Friday 28 March 2008

Feeling sick and seeing red

My weight is not top of my list of worries today; I imbibed a mere 7.0 units of alcohol at lunch yesterday (probably) and stuck to Diet Coke and water in the evening; there are 1,407 days to go; and the key word for the day is Rufus. Or maybe Rufous, if we want to be pedantic.

The date that appears on top of this entry is not a particularly good guide to when I wrote it; things are currently running seven days late, a delay which might make even National Express East Coast’s director of operations pause to scratch himself thoughtfully. The easy thing to do would be just to skip a week and say “I’ve not been well”, in the way that mediaeval mapmakers thought “Oh sod it” and left blank patches inscribed “Here be dragons” so that no-one would be likely to go and check up on what they’d missed out. But illness would not be the whole truth, and I feel I should stick to my discipline of making some comment on every day that passes (or, in my case, screeches past). After all, it’s worked a treat up to now in maintaining my fragile morale and driving forward a surprisingly successful weight loss campaign. Even though the latter probably hasn’t exactly prospered while I’ve been in London for the last few days.

I started feeling really ill at lunchtime. Halfway through my fishcake, it was, which was a bit of a bugger as I simply couldn’t finish it and the waitress was moved to ask whether it had been all right. I nodded vigorously and said, “It’s not you, it’s me”, for all the world like a man ending a relationship. But they never look like they believe you, do they? Even though, in the present instance, I was eating in a restaurant that is positively legendary for its ability to transform fish and potatoes into something delicious. Visions of an angry, cleaver-wielding chef storming out of the kitchen to confront me sprang ineluctably to mind. At least he could not take his revenge in more traditional ways, as I could not face eating anything else. Mind you, the whiteish sauce drizzled on my guest’s treacle tart did look slightly odd, now I come to think of it.

I was having lunch with my former PA. I had not seen her for five years and she had not aged a day. In fact, she’d got younger as she’d reverted to a hairstyle quite similar to the one she’d favoured when we first met 21 years ago. If only she’d also worn a striped shirt with a turned-up collar, and a single string of pearls, it would have taken me right back. She was a bit peeved because she’d had her hair done specially for the occasion, and her Bishop’s Stortford hairdresser had reacted to the news that she was off to lunch in one of London’s swankier restaurants with a yawn and the words, “Oh yeah, I had lunch there yesterday”.

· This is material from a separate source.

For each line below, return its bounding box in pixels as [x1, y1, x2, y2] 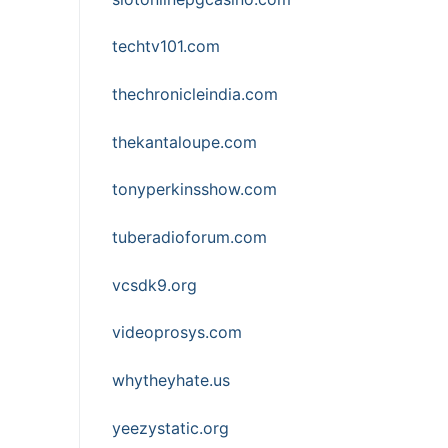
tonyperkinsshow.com [112, 179, 277, 200]
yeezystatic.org [112, 417, 229, 438]
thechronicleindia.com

We exchanged reminiscences of former colleagues, and I was able to shock her with the scarcely believable story of how one of our former clients had managed to burn himself to a crisp by pouring petrol on a bonfire and then wandering off to conduct a lengthy search for some matches to light it with. A strange thing for anyone to do if they possessed even the faintest hint of intelligence. Quite extraordinary behaviour in the former chief executive of an oil and gas company.

Then she got out the pictures of her children. They all had red hair. This seemed most unfair, just on the law of averages, given that their mother is blonde, and I don’t mean “strawberry blonde”, either. What on earth do you say? “Oh well, at least the boys will be able to look forward to going bald, and not many men have that privilege”? Or “They can do wonders with wigs these days, you know” for the little girl? I have the sort of face that always betrays my feelings. I don’t think I acquitted myself very well.

I caught a train north at 6.20 after negotiating a blockade of the platform by a phalanx of ticket inspectors, who were holding everyone up and turning quite a few people away. Their presence must have deterred even more travellers, since the train was remarkably empty, and the last time I caught this particular service it was packed. I wonder where they all went instead?